- **Problem to work on**
If a line in the entries below contains "Gráfico", copy it.

- **Collection entries**
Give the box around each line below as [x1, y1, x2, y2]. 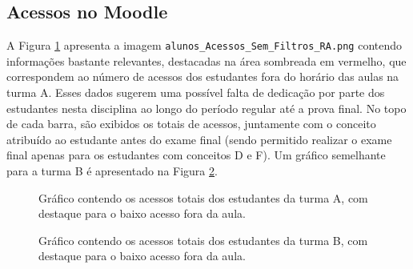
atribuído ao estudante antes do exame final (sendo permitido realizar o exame [6, 130, 392, 147]
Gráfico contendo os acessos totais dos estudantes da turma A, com [38, 189, 368, 206]
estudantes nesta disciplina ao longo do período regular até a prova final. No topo [6, 99, 407, 116]
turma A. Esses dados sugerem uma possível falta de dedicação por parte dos [6, 84, 385, 101]
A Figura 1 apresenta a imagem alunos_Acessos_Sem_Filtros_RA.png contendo [6, 37, 403, 54]
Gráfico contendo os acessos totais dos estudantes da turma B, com [38, 231, 368, 248]
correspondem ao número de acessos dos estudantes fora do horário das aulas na [6, 68, 399, 85]
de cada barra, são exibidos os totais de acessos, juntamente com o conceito [6, 115, 376, 132]
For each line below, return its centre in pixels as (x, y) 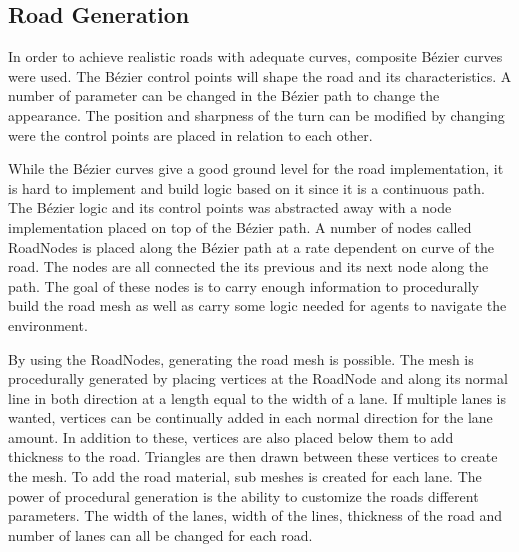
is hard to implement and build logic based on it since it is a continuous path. (246, 187)
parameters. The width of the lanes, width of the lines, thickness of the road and (255, 515)
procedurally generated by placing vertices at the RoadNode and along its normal (258, 378)
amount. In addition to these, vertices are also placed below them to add (231, 436)
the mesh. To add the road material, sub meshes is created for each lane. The (245, 476)
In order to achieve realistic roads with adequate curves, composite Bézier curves (255, 56)
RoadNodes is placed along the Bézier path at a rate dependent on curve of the (251, 246)
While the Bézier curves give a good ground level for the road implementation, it (256, 168)

- **Exercise result**
Gráfico contendo os acessos totais dos estudantes da turma A, com [38, 189, 368, 206]
Gráfico contendo os acessos totais dos estudantes da turma B, com [38, 231, 368, 248]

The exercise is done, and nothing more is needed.